- Our Town
Busy week ahead for earnings, economic data
By Malcolm Morrison, The Canadian Press
TORONTO - Traders will have plenty to occupy themselves this week as major players in the Canadian gold mining and energy sectors — the two biggest advancers on the Toronto stock market so far this year — are set to report second-quarter results.
The energy sector is ahead about 19 per cent year to date. The gold sector is up 24 per cent, but that's after being cut in half last year.
Bob Gorman, chief portfolio strategist at TD Waterhouse, says while expectations are high for the energy sector, solid earnings will not necessarily translate into share price advances as "those increased earnings are pretty much baked in the share prices."
"So unless they really blow the doors off I don‘t think you would see a lot of market movement," he said.
"And the backdrop here is that the price of oil has gradually been coming off a touch here, not dramatically by any stretch but has been coming off a bit and that may temper some expectations."
The Toronto stock market finished last week up 188.47 points or 1.24 per cent on positive Chinese manufacturing data and a series of positive earnings reports. The Dow industrials shed 140 points or 0.8 per cent.
Energy companies posting results this week include Talisman Energy (TSX:TLM) — which enjoyed a nice pop last week on speculation that it could be a takeover target by Spanish energy giant Repsol — Cenovus Energy (TSX:CVE), Imperial Oil (TSX:IMO), Canadian Oilsands (TSX:COS) and Suncor Energy (TSX:SU).
Major gold miners this week include Kinross (TSX:K), Agnico-Eagle (TSX:AEM), Yamana Gold (TSX:YRI) and Barrick Gold (TSX:ABX).
Gorman said he isn't expecting much from the gold miners, given that gold prices have backed off amid a generally lower inflation environment while geopolitical concerns centred on Ukraine and the Middle East haven't lit a fire underneath bullion prices.
However, there could be a positive in one key area.
"You may see some better news on the cost side," said Gorman.
"There is a tendency in that industry for the cost to follow the price so the price went up, the cost followed. I think a lot of the analysts are going to be seeing how effective they have been, or not been, in reducing costs."
Meanwhile, it is a key week for U.S. economic data as investors look for the latest readings on growth, interest rates and employment.
Figures for second-quarter economic growth are out Wednesday and economists are looking for a rebound after fierce winter weather was largely responsible for a 2.9 per cent contraction in the January-March period.
The expectation is for a gross domestic product gain of about three per cent, but BMO Capital Markets chief economist Doug Porter said that forecast has room for error.

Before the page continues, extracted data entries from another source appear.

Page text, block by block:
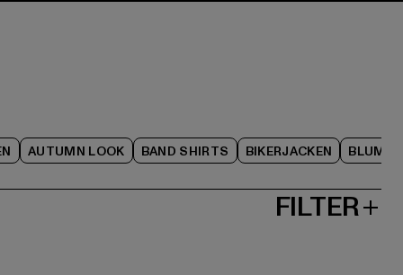
AUTUMN LOOK BAND SHIRTS BIKERJACKEN
FILTER
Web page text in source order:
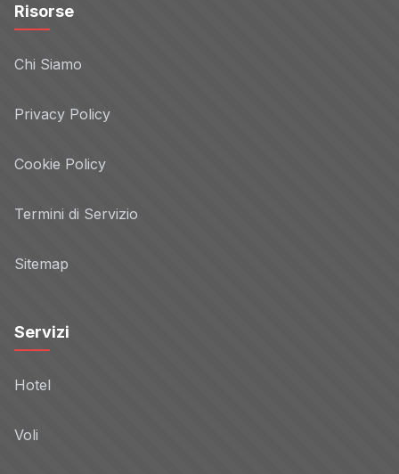
Risorse
Chi Siamo
Privacy Policy
Cookie Policy
Termini di Servizio
Sitemap
Servizi
Hotel
Voli
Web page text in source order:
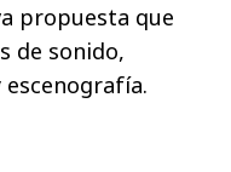
propuesta que
de sonido,
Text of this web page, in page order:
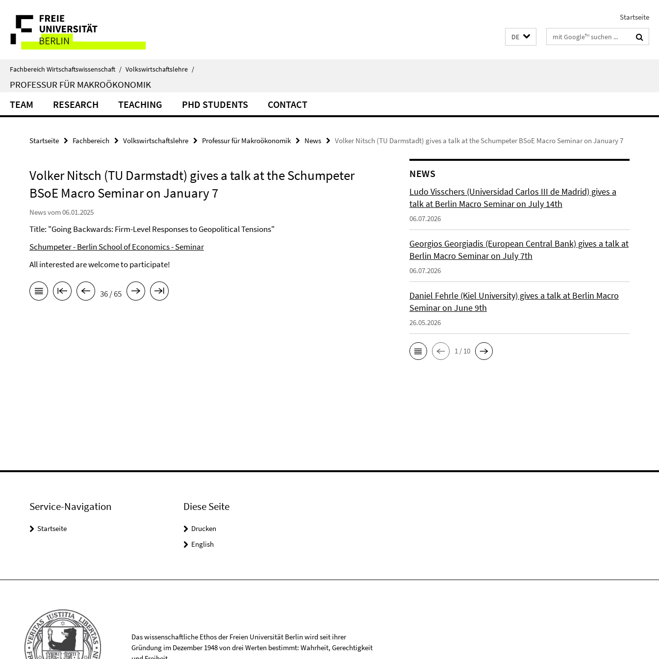
direkt
Inhalt
Service-
Navigation
Startseite
DE Suchbegriffe
Fachbereich Wirtschaftswissenschaft / Volkswirtschaftslehre /
PROFESSUR FÜR MAKROÖKONOMIK
TEAM RESEARCH TEACHING PHD STUDENTS CONTACT
Startseite Fachbereich Volkswirtschaftslehre Professur für Makroökonomik News Volker Nitsch (TU Darmstadt) gives a talk at the Schumpeter BSoE Macro Seminar on January 7
Volker Nitsch (TU Darmstadt) gives a talk at the Schumpeter
BSoE Macro Seminar on January 7
News vom 06.01.2025
Title: "Going Backwards: Firm-Level Responses to Geopolitical Tensions"
Schumpeter - Berlin School of Economics - Seminar
All interested are welcome to participate!
36 / 65
NEWS
Ludo Visschers (Universidad Carlos III de Madrid) gives a
talk at Berlin Macro Seminar on July 14th
06.07.2026
Georgios Georgiadis (European Central Bank) gives a talk at
Berlin Macro Seminar on July 7th
06.07.2026
Daniel Fehrle (Kiel University) gives a talk at Berlin Macro
Seminar on June 9th
26.05.2026
1 / 10
Service-Navigation
Startseite
Diese Seite
Drucken
English
Das wissenschaftliche Ethos der Freien Universität Berlin wird seit ihrer
Gründung im Dezember 1948 von drei Werten bestimmt: Wahrheit, Gerechtigkeit
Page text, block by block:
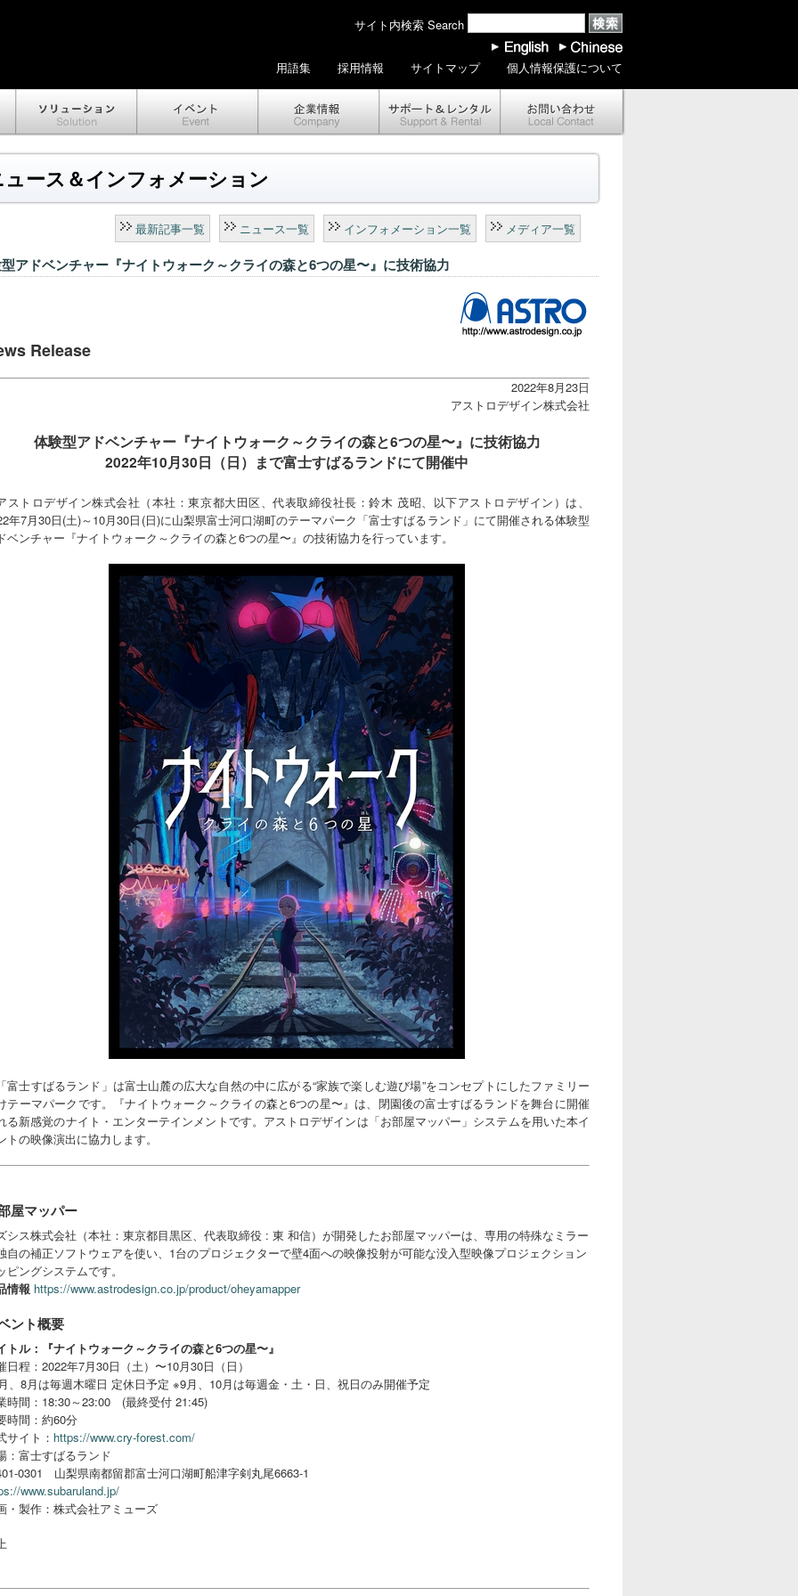
サイト内検索 Search
用語集 採用情報 サイトマップ 個人情報保護について
ース＆インフォメーション
最新記事一覧 ニュース一覧 インフォメーション一覧 メディア一覧
アドベンチャー『ナイトウォーク～クライの森と6つの星〜』に技術協力
Release
2022年8月23日
アストロデザイン株式会社
体験型アドベンチャー『ナイトウォーク～クライの森と6つの星〜』に技術協力
2022年10月30日（日）まで富士すばるランドにて開催中
ストロデザイン株式会社（本社：東京都大田区、代表取締役社長：鈴木 茂昭、以下アストロデザイン）は、
年7月30日(土)～10月30日(日)に山梨県富士河口湖町のテーマパーク「富士すばるランド」にて開催される体験型
ベンチャー『ナイトウォーク～クライの森と6つの星〜』の技術協力を行っています。
富士すばるランド」は富士山麓の広大な自然の中に広がる“家族で楽しむ遊び場”をコンセプトにしたファミリー
テーマパークです。『ナイトウォーク～クライの森と6つの星〜』は、閉園後の富士すばるランドを舞台に開催
る新感覚のナイト・エンターテインメントです。アストロデザインは「お部屋マッパー」システムを用いた本イ
トの映像演出に協力します。
屋マッパー
シス株式会社（本社：東京都目黒区、代表取締役 : 東 和信）が開発したお部屋マッパーは、専用の特殊なミラー
自の補正ソフトウェアを使い、1台のプロジェクターで壁4面への映像投射が可能な没入型映像プロジェクション
ピングシステムです。
情報 https://www.astrodesign.co.jp/product/oheyamapper
ント概要
トル：『ナイトウォーク～クライの森と6つの星〜』
日程：2022年7月30日（土）〜10月30日（日）
、8月は毎週木曜日 定休日予定 ※9月、10月は毎週金・土・日、祝日のみ開催予定
時間：18:30～23:00 (最終受付 21:45)
時間：約60分
サイト： https://www.cry-forest.com/
：富士すばるランド
0301 山梨県南都留郡富士河口湖町船津字剣丸尾6663-1
www.subaruland.jp/
・製作：株式会社アミューズ
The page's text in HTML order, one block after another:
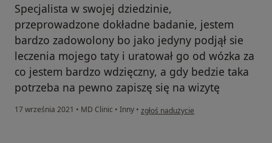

"Given how much the first quarter surprised, I wouldn't rule anything out," he said.
"If we're going to be surprised, it will be on the high side, not the low side — but one never knows."
The U.S. Federal Reserve releases its scheduled interest rate decision Wednesday. Rates have been near zero since the financial collapse of 2008 and it is generally expected that the Fed will finally move to raise rates sometime in mid-2015.
"We're shifting from July to June and I have that sense that the majority of the markets are starting to think that the Fed might go a little bit earlier than they thought," said Porter.
"But I suspect that most are still focusing on somewhere around mid-2015 unless something really untoward happens to the economy or on the flip side, unless inflation suddenly has burst in the months ahead."
And finally, the U.S. government releases its employment report for July on Friday. Economists expect that job creation will come in around 230,000, down from June's surprisingly large gain of 288,000.